ACTIVITY ->
Your job is to return each record exactly, minus any pictures.

[Data items]
===

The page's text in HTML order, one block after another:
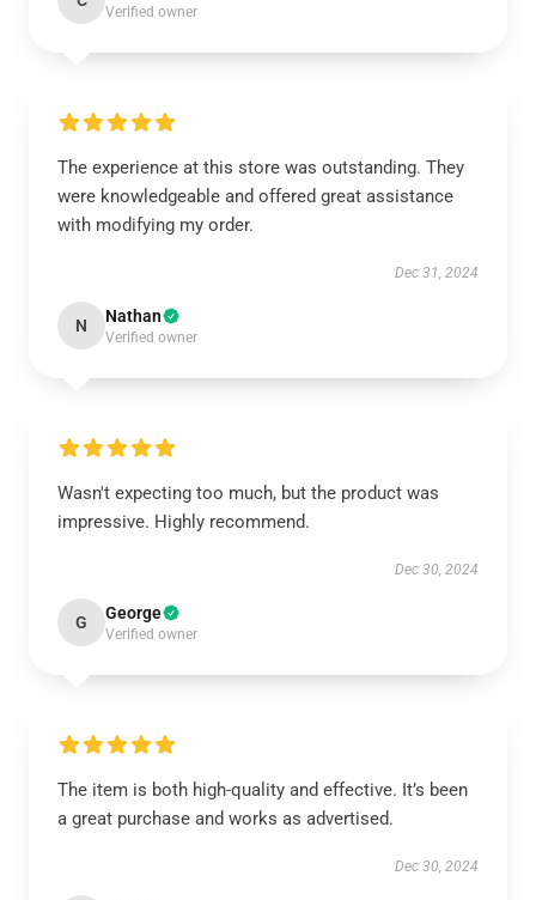
Verified owner
The experience at this store was outstanding. They
were knowledgeable and offered great assistance
with modifying my order.
Dec 31, 2024
N Nathan
Verified owner
Wasn't expecting too much, but the product was
impressive. Highly recommend.
Dec 30, 2024
G George
Verified owner
The item is both high-quality and effective. It’s been
a great purchase and works as advertised.
Dec 30, 2024
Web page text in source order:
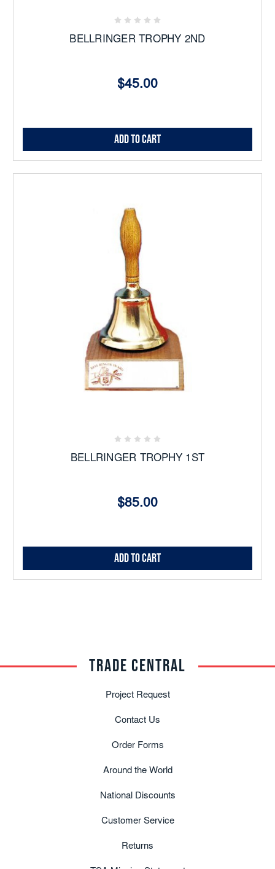
BELLRINGER TROPHY 2ND
$45.00
Add to Cart
BELLRINGER TROPHY 1ST
$85.00
Add to Cart
TRADE CENTRAL
Project Request
Contact Us
Order Forms
Around the World
National Discounts
Customer Service
Returns
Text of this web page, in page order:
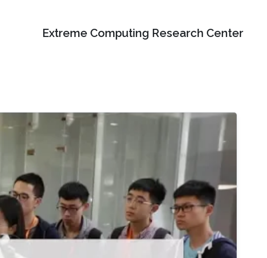
Extreme Computing Research Center
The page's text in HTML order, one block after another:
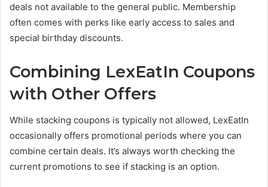
deals not available to the general public. Membership
often comes with perks like early access to sales and
special birthday discounts.
Combining LexEatIn Coupons
with Other Offers
While stacking coupons is typically not allowed, LexEatIn
occasionally offers promotional periods where you can
combine certain deals. It’s always worth checking the
current promotions to see if stacking is an option.
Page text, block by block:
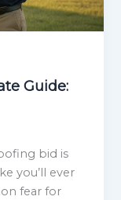
Guide:
bid is
you’ll ever
fear for
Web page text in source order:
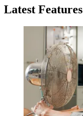
Latest Features
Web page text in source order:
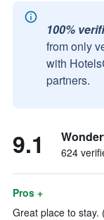
100%
from only
with
partners.
9.1 624
Pros +
Great place to stay.
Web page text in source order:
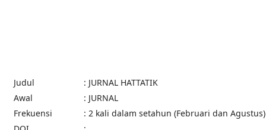
Judul
: JURNAL HATTATIK
Awal
: JURNAL
Frekuensi
: 2 kali dalam setahun (Februari dan Agustus)
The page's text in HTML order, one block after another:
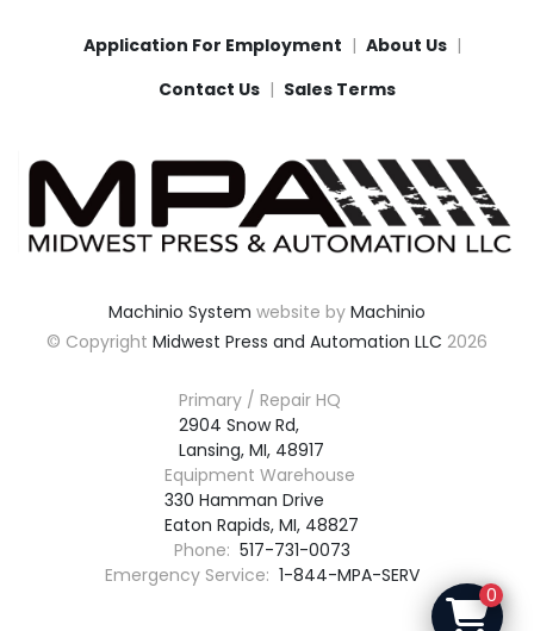
Application For Employment
About Us
Contact Us
Sales Terms
Machinio System website by Machinio
© Copyright Midwest Press and Automation LLC 2026
Primary / Repair HQ
2904 Snow Rd,
Lansing, MI, 48917
Equipment Warehouse
330 Hamman Drive
Eaton Rapids, MI, 48827
Phone: 517-731-0073
Emergency Service: 1-844-MPA-SERV
0
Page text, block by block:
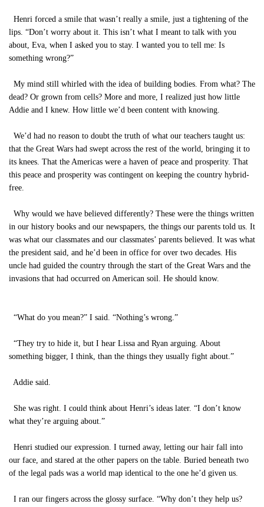
Henri forced a smile that wasn’t really a smile, just a tightening of the
lips. “Don’t worry about it. This isn’t what I meant to talk with you
about, Eva, when I asked you to stay. I wanted you to tell me: Is
something wrong?”
My mind still whirled with the idea of building bodies. From what? The
dead? Or grown from cells? More and more, I realized just how little
Addie and I knew. How little we’d been content with knowing.
We’d had no reason to doubt the truth of what our teachers taught us:
that the Great Wars had swept across the rest of the world, bringing it to
its knees. That the Americas were a haven of peace and prosperity. That
this peace and prosperity was contingent on keeping the country hybrid-
free.
Why would we have believed differently? These were the things written
in our history books and our newspapers, the things our parents told us. It
was what our classmates and our classmates’ parents believed. It was what
the president said, and he’d been in office for over two decades. His
uncle had guided the country through the start of the Great Wars and the
invasions that had occurred on American soil. He should know.
“What do you mean?” I said. “Nothing’s wrong.”
“They try to hide it, but I hear Lissa and Ryan arguing. About
something bigger, I think, than the things they usually fight about.”
Addie said.
She was right. I could think about Henri’s ideas later. “I don’t know
what they’re arguing about.”
Henri studied our expression. I turned away, letting our hair fall into
our face, and stared at the other papers on the table. Buried beneath two
of the legal pads was a world map identical to the one he’d given us.
I ran our fingers across the glossy surface. “Why don’t they help us?
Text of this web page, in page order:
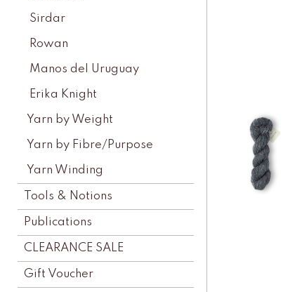
Sirdar
Rowan
Manos del Uruguay
Erika Knight
Yarn by Weight
Yarn by Fibre/Purpose
Yarn Winding
Tools & Notions
Publications
CLEARANCE SALE
Gift Voucher
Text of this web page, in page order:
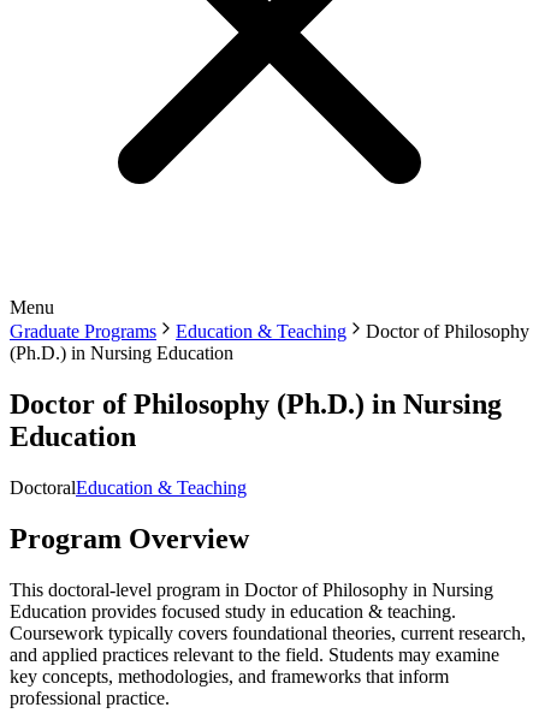
Menu
Graduate Programs
Education & Teaching
Doctor of Philosophy
(Ph.D.) in Nursing Education
Doctor of Philosophy (Ph.D.) in Nursing
Education
DoctoralEducation & Teaching
Program Overview
This doctoral-level program in Doctor of Philosophy in Nursing
Education provides focused study in education & teaching.
Coursework typically covers foundational theories, current research,
and applied practices relevant to the field. Students may examine
key concepts, methodologies, and frameworks that inform
professional practice.
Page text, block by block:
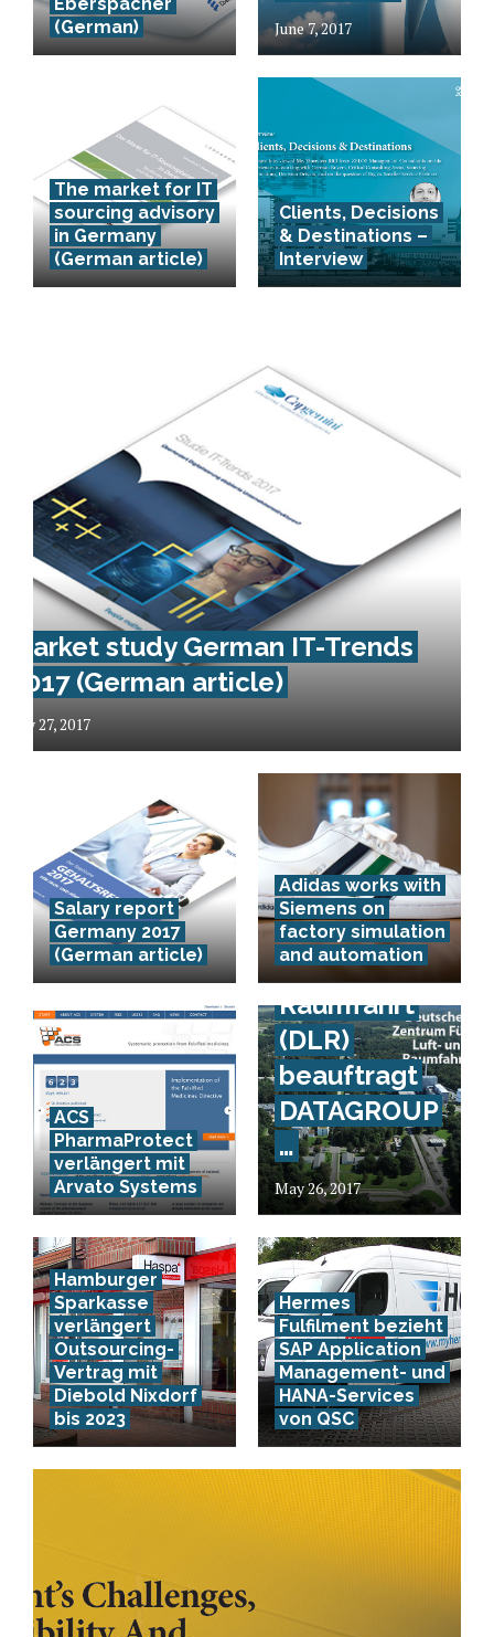
(German)
June 7, 2017
The market for IT
sourcing advisory
in Germany
(German article)
Clients, Decisions
& Destinations –
Interview
Market study German IT-Trends
2017 (German article)
May 27, 2017
Salary report
Germany 2017
(German article)
Adidas works with
Siemens on
factory simulation
and automation
ACS
PharmaProtect
verlängert mit
Arvato Systems
Das
Deutsche
Zentrum für
Luft- und
Raumfahrt
(DLR)
beauftragt
DATAGROUP
…
May 26, 2017
Hamburger
Sparkasse
verlängert
Outsourcing-
Vertrag mit
Diebold Nixdorf
bis 2023
Hermes
Fulfilment bezieht
SAP Application
Management- und
HANA-Services
von QSC
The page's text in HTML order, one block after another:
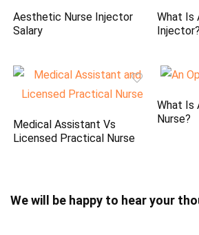
Aesthetic Nurse Injector
Salary
What Is
Injector?
Medical Assistant Vs
Licensed Practical Nurse
What Is
Nurse?
We will be happy to hear your
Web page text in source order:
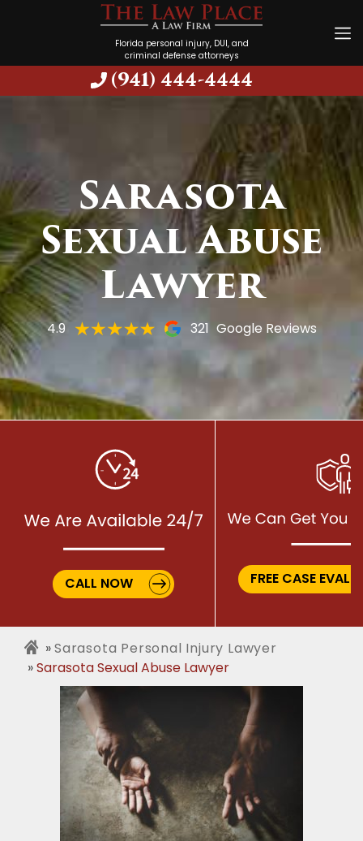
Florida personal injury, DUI, and
criminal defense attorneys
(941) 444-4444
Sarasota
Sexual Abuse
Lawyer
4.9 321 Google Reviews
CALL NOW FREE CASE
Sarasota Personal Injury Lawyer
Sarasota Sexual Abuse Lawyer
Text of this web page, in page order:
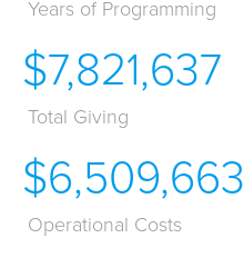
Years of Programming
$7,821,637
Total Giving
$6,509,663
Operational Costs
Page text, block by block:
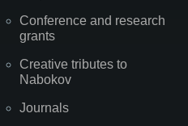
Conference and research
grants
Creative tributes to
Nabokov
Journals
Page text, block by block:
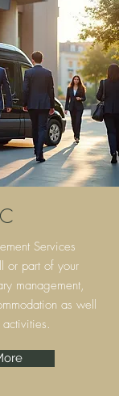
Services
or part of your
management,
as well
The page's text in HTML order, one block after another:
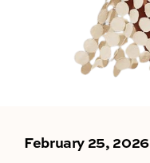
February 25, 2026
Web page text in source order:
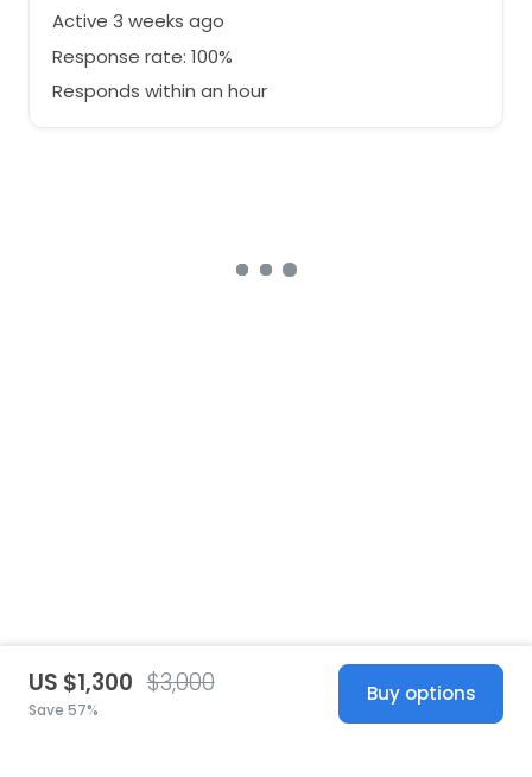
Active 3 weeks ago
Response rate: 100%
Responds within an hour
US $1,300 $3,000
Save 57%
Buy options
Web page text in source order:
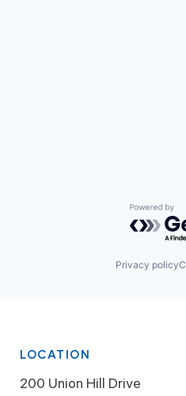
Powered
Privacy policy
LOCATION
200 Union Hill Drive
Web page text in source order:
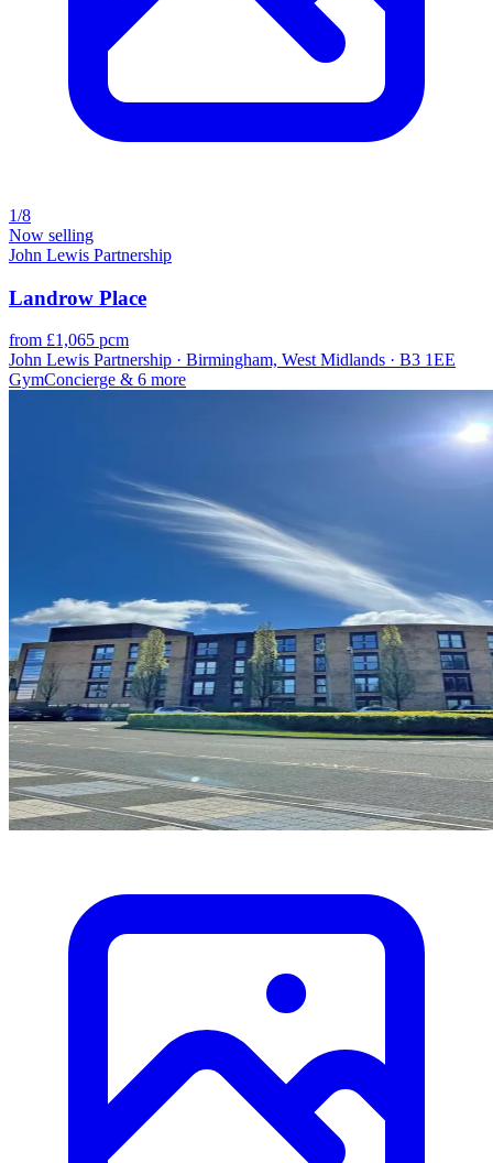
1/8
Now selling
John Lewis Partnership
Landrow Place
from £1,065 pcm
John Lewis Partnership · Birmingham, West Midlands · B3 1EE
GymConcierge & 6 more
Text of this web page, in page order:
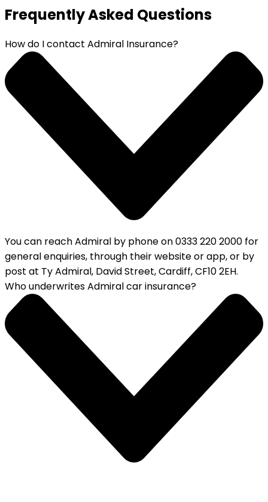
Frequently Asked Questions
How do I contact Admiral Insurance?
You can reach Admiral by phone on 0333 220 2000 for
general enquiries, through their website or app, or by
post at Ty Admiral, David Street, Cardiff, CF10 2EH.
Who underwrites Admiral car insurance?
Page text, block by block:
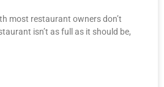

===

TASK ANSWER ->
The page's text in HTML order, one block after another:
Verified owner
The experience at this store was outstanding. They
were knowledgeable and offered great assistance
with modifying my order.
Dec 31, 2024
N Nathan
Verified owner
Wasn't expecting too much, but the product was
impressive. Highly recommend.
Dec 30, 2024
G George
Verified owner
The item is both high-quality and effective. It’s been
a great purchase and works as advertised.
Dec 30, 2024
Web page text in source order:
BELLRINGER TROPHY 2ND
$45.00
Add to Cart
BELLRINGER TROPHY 1ST
$85.00
Add to Cart
TRADE CENTRAL
Project Request
Contact Us
Order Forms
Around the World
National Discounts
Customer Service
Returns
Text of this web page, in page order:
Extreme Computing Research Center
The page's text in HTML order, one block after another:
deals not available to the general public. Membership
often comes with perks like early access to sales and
special birthday discounts.
Combining LexEatIn Coupons
with Other Offers
While stacking coupons is typically not allowed, LexEatIn
occasionally offers promotional periods where you can
combine certain deals. It’s always worth checking the
current promotions to see if stacking is an option.
Page text, block by block:
Guide:
bid is
you’ll ever
fear for
Web page text in source order:
Latest Features
Web page text in source order:
100%
from only
with
partners.
9.1 624
Pros +
Great place to stay.
Web page text in source order:
Judul
: JURNAL HATTATIK
Awal
: JURNAL
Frekuensi
: 2 kali dalam setahun (Februari dan Agustus)
The page's text in HTML order, one block after another:
Application For Employment
About Us
Contact Us
Sales Terms
Machinio System website by Machinio
© Copyright Midwest Press and Automation LLC 2026
Primary / Repair HQ
2904 Snow Rd,
Lansing, MI, 48917
Equipment Warehouse
330 Hamman Drive
Eaton Rapids, MI, 48827
Phone: 517-731-0073
Emergency Service: 1-844-MPA-SERV
0
Page text, block by block:
Henri forced a smile that wasn’t really a smile, just a tightening of the
lips. “Don’t worry about it. This isn’t what I meant to talk with you
about, Eva, when I asked you to stay. I wanted you to tell me: Is
something wrong?”
My mind still whirled with the idea of building bodies. From what? The
dead? Or grown from cells? More and more, I realized just how little
Addie and I knew. How little we’d been content with knowing.
We’d had no reason to doubt the truth of what our teachers taught us:
that the Great Wars had swept across the rest of the world, bringing it to
its knees. That the Americas were a haven of peace and prosperity. That
this peace and prosperity was contingent on keeping the country hybrid-
free.
Why would we have believed differently? These were the things written
in our history books and our newspapers, the things our parents told us. It
was what our classmates and our classmates’ parents believed. It was what
the president said, and he’d been in office for over two decades. His
uncle had guided the country through the start of the Great Wars and the
invasions that had occurred on American soil. He should know.
“What do you mean?” I said. “Nothing’s wrong.”
“They try to hide it, but I hear Lissa and Ryan arguing. About
something bigger, I think, than the things they usually fight about.”
Addie said.
She was right. I could think about Henri’s ideas later. “I don’t know
what they’re arguing about.”
Henri studied our expression. I turned away, letting our hair fall into
our face, and stared at the other papers on the table. Buried beneath two
of the legal pads was a world map identical to the one he’d given us.
I ran our fingers across the glossy surface. “Why don’t they help us?
Text of this web page, in page order:
Sirdar
Rowan
Manos del Uruguay
Erika Knight
Yarn by Weight
Yarn by Fibre/Purpose
Yarn Winding
Tools & Notions
Publications
CLEARANCE SALE
Gift Voucher
Text of this web page, in page order:
Menu
Graduate Programs
Education & Teaching
Doctor of Philosophy
(Ph.D.) in Nursing Education
Doctor of Philosophy (Ph.D.) in Nursing
Education
DoctoralEducation & Teaching
Program Overview
This doctoral-level program in Doctor of Philosophy in Nursing
Education provides focused study in education & teaching.
Coursework typically covers foundational theories, current research,
and applied practices relevant to the field. Students may examine
key concepts, methodologies, and frameworks that inform
professional practice.
Page text, block by block:
(German)
June 7, 2017
The market for IT
sourcing advisory
in Germany
(German article)
Clients, Decisions
& Destinations –
Interview
Market study German IT-Trends
2017 (German article)
May 27, 2017
Salary report
Germany 2017
(German article)
Adidas works with
Siemens on
factory simulation
and automation
ACS
PharmaProtect
verlängert mit
Arvato Systems
Das
Deutsche
Zentrum für
Luft- und
Raumfahrt
(DLR)
beauftragt
DATAGROUP
…
May 26, 2017
Hamburger
Sparkasse
verlängert
Outsourcing-
Vertrag mit
Diebold Nixdorf
bis 2023
Hermes
Fulfilment bezieht
SAP Application
Management- und
HANA-Services
von QSC
The page's text in HTML order, one block after another:
Aesthetic Nurse Injector
Salary
What Is
Injector?
Medical Assistant Vs
Licensed Practical Nurse
What Is
Nurse?
We will be happy to hear your
Web page text in source order:
Florida personal injury, DUI, and
criminal defense attorneys
(941) 444-4444
Sarasota
Sexual Abuse
Lawyer
4.9 321 Google Reviews
CALL NOW FREE CASE
Sarasota Personal Injury Lawyer
Sarasota Sexual Abuse Lawyer
Text of this web page, in page order:
Years of Programming
$7,821,637
Total Giving
$6,509,663
Operational Costs
Page text, block by block:
Conference and research
grants
Creative tributes to
Nabokov
Journals
Page text, block by block:
Services
or part of your
management,
as well
The page's text in HTML order, one block after another:
February 25, 2026
Web page text in source order:
Active 3 weeks ago
Response rate: 100%
Responds within an hour
US $1,300 $3,000
Save 57%
Buy options
Web page text in source order:
Powered
Privacy policy
LOCATION
200 Union Hill Drive
Web page text in source order:
1/8
Now selling
John Lewis Partnership
Landrow Place
from £1,065 pcm
John Lewis Partnership · Birmingham, West Midlands · B3 1EE
GymConcierge & 6 more
Text of this web page, in page order:
Frequently Asked Questions
How do I contact Admiral Insurance?
You can reach Admiral by phone on 0333 220 2000 for
general enquiries, through their website or app, or by
post at Ty Admiral, David Street, Cardiff, CF10 2EH.
Who underwrites Admiral car insurance?
Page text, block by block:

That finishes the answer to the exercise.